We study the decomposition of zero-dimensional persistence modules, viewed as functors valued in the category of vector spaces factorizing through sets. Instead of working directly at the level of vector spaces, we take a step back and first study the decomposition problem at the level of sets. This approach allows us to define the combinatorial notion of rooted subsets. In the case of a filtered metric space $M$, rooted subsets relate the clustering behavior of the points of $M$ with the decomposition of the associated persistence module. In particular, we can identify intervals in such a decomposition quickly. In addition, rooted subsets can be understood as a generalization of the elder rule, and are also related to the notion of constant conqueror of Cai, Kim, M\'emoli and Wang. As an application, we give a lower bound on the number of intervals that we can expect in the decomposition of zero-dimensional persistence modules of a density-Rips filtration in Euclidean space: in the limit, and under very general circumstances, we can expect that at least 25% of the indecomposable summands are interval modules.

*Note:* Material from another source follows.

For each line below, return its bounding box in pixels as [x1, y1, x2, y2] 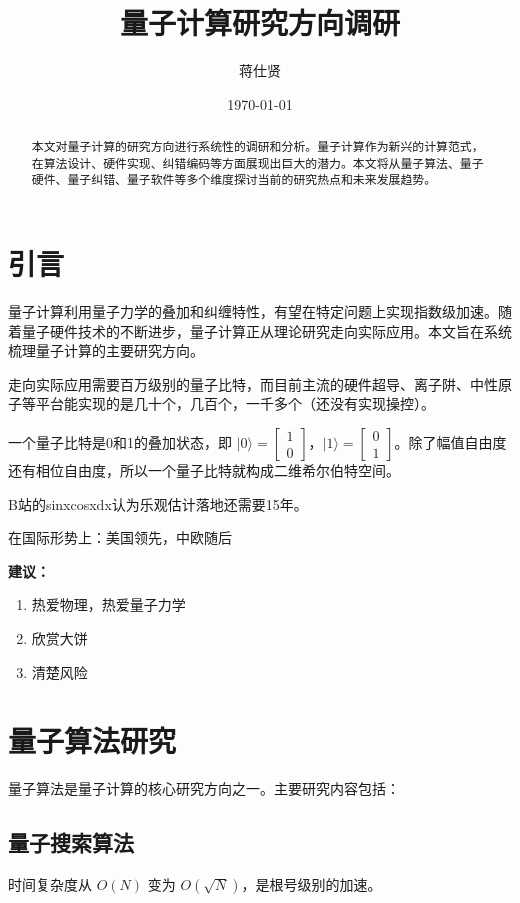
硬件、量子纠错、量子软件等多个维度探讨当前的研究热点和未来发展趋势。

翻译：我们研究零维持久模块的分解，将其视为通过集合因子化的向量空间范畴中的函子。并非直接在向量空间层面处理，而是退一步，首先在集合层面研究分解问题。这一方法使我们能够定义根子集的组合概念。在过滤度量空间 $M$ 的情形下，根子集将 $M$ 中点的聚类行为与相关持久模块的分解联系起来。特别地，我们可以快速识别此类分解中的区间。此外，根子集可理解为长者规则（elder rule）的推广，并与Cai、Kim、Mémoli及Wang提出的恒定征服者（constant conqueror）概念相关。作为应用，我们给出了欧几里得空间中密度-Rips过滤的零维持久模块分解中预期区间数量的下界：在极限条件下且非常一般的情况下，可预期至少有25%的不可分解和项为区间模块。